### Data excerpts
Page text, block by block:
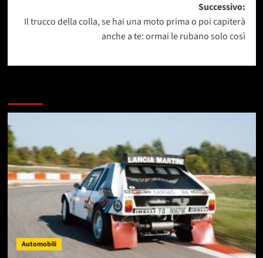
Successivo:
Il trucco della colla, se hai una moto prima o poi capiterà
anche a te: ormai le rubano solo così
Automobili
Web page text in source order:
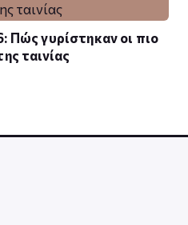
γυρίστηκαν οι πιο
ταινίας
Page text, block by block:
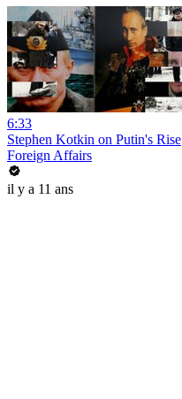
6:33
Stephen Kotkin on Putin's Rise
Foreign Affairs
il y a 11 ans
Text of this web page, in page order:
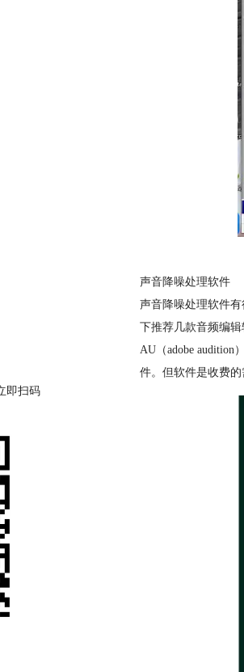
即扫码
声音降噪处理软件
声音降噪处理软件
下推荐几款音频编辑
AU（adobe audition
件。但软件是收费的
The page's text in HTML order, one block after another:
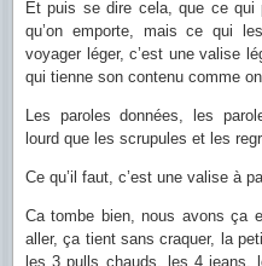
Et puis se dire cela, que ce qui
qu’on emporte, mais ce qui
voyager léger, c’est une valise
qui tienne son contenu comme
Les paroles données, les
lourd que les scrupules et les
Ce qu’il faut, c’est une valise à
Ca tombe bien, nous avons ça
aller, ça tient sans craquer, la
les 3 pulls chauds, les 4

### What the exercise asks
Please retype the listing in full, exactly as given, and skip every image.

### Task response
Page text, block by block:
Successivo:
Il trucco della colla, se hai una moto prima o poi capiterà
anche a te: ormai le rubano solo così
Automobili
Web page text in source order:
γυρίστηκαν οι πιο
ταινίας
Page text, block by block:
6:33
Stephen Kotkin on Putin's Rise
Foreign Affairs
il y a 11 ans
Text of this web page, in page order:
即扫码
声音降噪处理软件
声音降噪处理软件
下推荐几款音频编辑
AU（adobe audition
件。但软件是收费的
The page's text in HTML order, one block after another:
Et puis se dire cela, que ce qui
qu’on emporte, mais ce qui
voyager léger, c’est une valise
qui tienne son contenu comme
Les paroles données, les
lourd que les scrupules et les
Ce qu’il faut, c’est une valise à
Ca tombe bien, nous avons ça
aller, ça tient sans craquer, la
les 3 pulls chauds, les 4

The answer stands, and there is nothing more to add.